--- DATASET EXTRACT ---

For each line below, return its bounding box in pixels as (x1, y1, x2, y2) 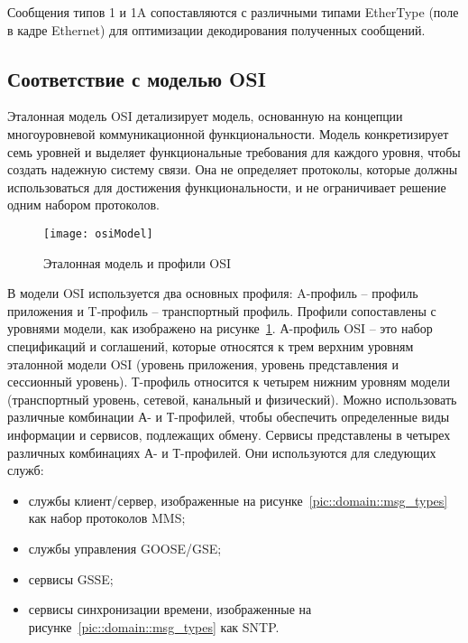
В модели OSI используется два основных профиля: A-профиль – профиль (7, 284, 418, 303)
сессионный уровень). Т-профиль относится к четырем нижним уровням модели (7, 372, 450, 391)
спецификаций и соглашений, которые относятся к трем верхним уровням (7, 336, 414, 355)
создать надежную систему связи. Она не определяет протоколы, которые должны (7, 160, 458, 179)
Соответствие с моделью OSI (7, 64, 266, 92)
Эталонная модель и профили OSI (43, 253, 232, 272)
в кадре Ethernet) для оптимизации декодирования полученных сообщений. (7, 20, 426, 39)
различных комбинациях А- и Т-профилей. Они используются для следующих (7, 443, 436, 461)

---

WORK TASK – Each record above is to be written out exactly; the pictures are not.

OUTPUT FOR THIS EXERCISE –
For each line below, return its bounding box in pixels as (x1, y1, x2, y2) 
В модели OSI используется два основных профиля: A-профиль – профиль (7, 284, 418, 303)
сессионный уровень). Т-профиль относится к четырем нижним уровням модели (7, 372, 450, 391)
спецификаций и соглашений, которые относятся к трем верхним уровням (7, 336, 414, 355)
создать надежную систему связи. Она не определяет протоколы, которые должны (7, 160, 458, 179)
Соответствие с моделью OSI (7, 64, 266, 92)
Эталонная модель и профили OSI (43, 253, 232, 272)
в кадре Ethernet) для оптимизации декодирования полученных сообщений. (7, 20, 426, 39)
различных комбинациях А- и Т-профилей. Они используются для следующих (7, 443, 436, 461)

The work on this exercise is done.